Notes on testing the network.

June 13 2019 16:18 CST

Commit 31ff6a1b6b8219397be4bbcbd2badbd3d9366c83

I used matplotlib to plot the points generated by the network. The above result is relatively good. It looks like the number 7 after a rotation.

Currently, the experiment is hard to be continued for some reasons,

  • Resource hungry: when I using GPU mode, if the batch size is set 5, the system will stop due to memory outage (32GB system RAM & 4GB VRAM).

  • I guess the small batch size leads to the generated plots continue to be a same number (see the screenshot below, the numbers seem to be 1 and 7). Typically the batch size of MNIST dataset should be 10,000 or something.

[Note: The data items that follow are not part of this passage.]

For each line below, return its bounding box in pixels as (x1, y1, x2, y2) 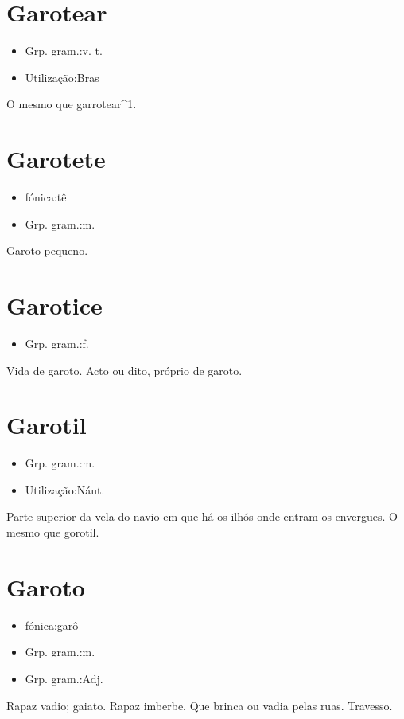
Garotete (6, 143, 106, 175)
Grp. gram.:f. (25, 334, 89, 351)
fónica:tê (25, 189, 67, 205)
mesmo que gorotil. (6, 524, 99, 541)
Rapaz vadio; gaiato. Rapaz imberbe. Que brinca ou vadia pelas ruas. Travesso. (6, 697, 393, 713)
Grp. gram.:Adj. (25, 670, 103, 686)
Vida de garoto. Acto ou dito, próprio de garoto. (6, 361, 243, 378)
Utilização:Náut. (25, 481, 105, 498)

  • I checked implementations of Non-Local Neural Network on the Internet, most of the comments are about resource hungry, that means the non-local block requires relative more computation power.

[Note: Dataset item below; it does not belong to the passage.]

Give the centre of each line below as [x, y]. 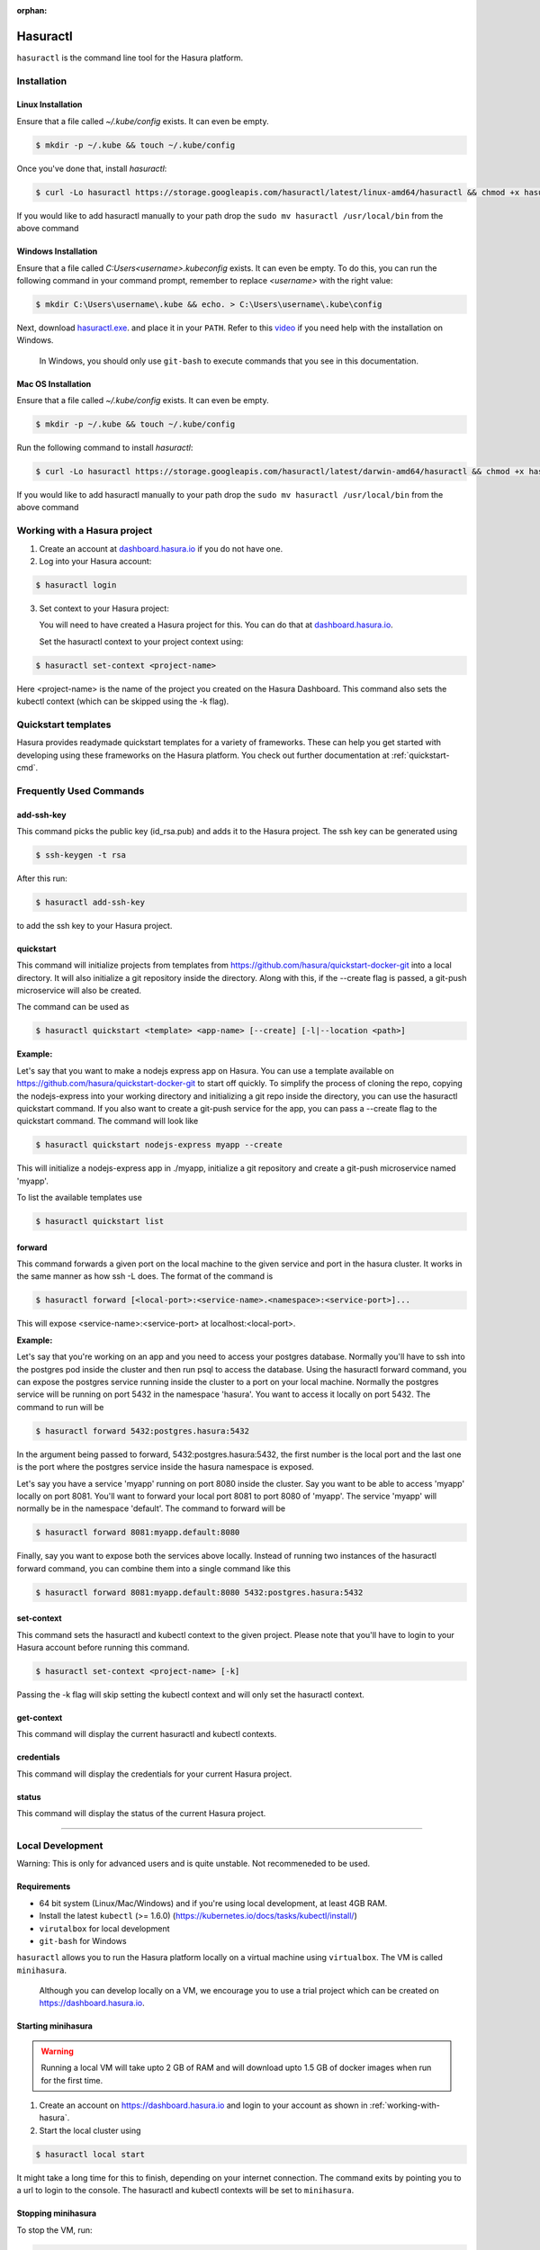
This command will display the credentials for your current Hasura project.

  • The relation module here (and implementation elsewhere) is implemented by nested loops. I think this will be the major reason that this network cannot run faster.

  • One of my friends points out that the randomly selected 128 points is not reasonable.

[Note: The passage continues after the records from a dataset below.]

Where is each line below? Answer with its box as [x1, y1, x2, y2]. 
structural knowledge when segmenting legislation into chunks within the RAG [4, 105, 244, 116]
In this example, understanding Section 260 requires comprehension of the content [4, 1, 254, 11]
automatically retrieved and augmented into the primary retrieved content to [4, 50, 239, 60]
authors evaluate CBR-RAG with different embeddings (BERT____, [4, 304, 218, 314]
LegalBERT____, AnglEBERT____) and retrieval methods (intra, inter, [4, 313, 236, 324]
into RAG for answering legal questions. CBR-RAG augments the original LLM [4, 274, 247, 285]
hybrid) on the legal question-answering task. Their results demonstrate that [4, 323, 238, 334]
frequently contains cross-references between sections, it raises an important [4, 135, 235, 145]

Here are some plans to address the above problems,

  • Add checkpoints for this model.
  • Re-implement the relation module by referring FAIR's implementation on the Non-Local Neural Network.
  • Change to the RICO dataset. Personally I am more interested in the performance on this dataset, and hopefully we can have less variable size in this dataset (some rectangles vs. 128 points each element).

June 10 2019 22:29 CST

Commit 1d47db6d76cd20208822d38d4d10635d24f638af

  • Fixed bugs on generating zlist.
  • Now the model seems correct.

June 2 2019 14:09 CST

Commit c7702b48117fc874281656907ca6921a87d3a789

  • Made another real loss function to fit the shapes.
  • Now the training can be run.
  • Analysis on this problem:
    • The code seems to made everything correct before initialize zlist.
    • From the article, each image extracts 128 random points, but the generator generates tensor size equals to the batch size.
    • We need to figure out how to let the generator to generate a same shape as the real images.

May 8 2019 11:00 CST

Commit bd1f56e5da4471d836b3da6d18e7e86a3a198bc6

  • Disable batch norm layers and max pooling layers.
  • Bypass the errors before.
  • A new error in loss passing:
    • Target size (torch.Size([15])) must be the same as input size (torch.Size([15, 128]))
    • On main.py, real_loss and fake_loss methods.

May 1 2019 22:30 CST

Commit f7990a096dd61240d47e7ae382c9e4c920fc35a7

Some progress.

  • Figure out of memory issue: it IS because my VRAM is too small.
  • FIXME
    • The fake images has the element num equals to batch size, consider to extract "element_num" parameter to other places.

May 1 2019 17:00 CST

Commit f3fe546f03ec3bb041d5af02d675a490b61e644d

Running failed

  • The program stopped due to out of memory issue.
  • Guesses
    • The program consumes VRAM slowly may due to low efficient on the data set handling function.
    • The program run out of the VRAM and system RAM may due to the checkpoints were not saved automatically.
  • Something to try
    • Parallelize the data set handling function.
    • Explore how PyTorch can save something automatically.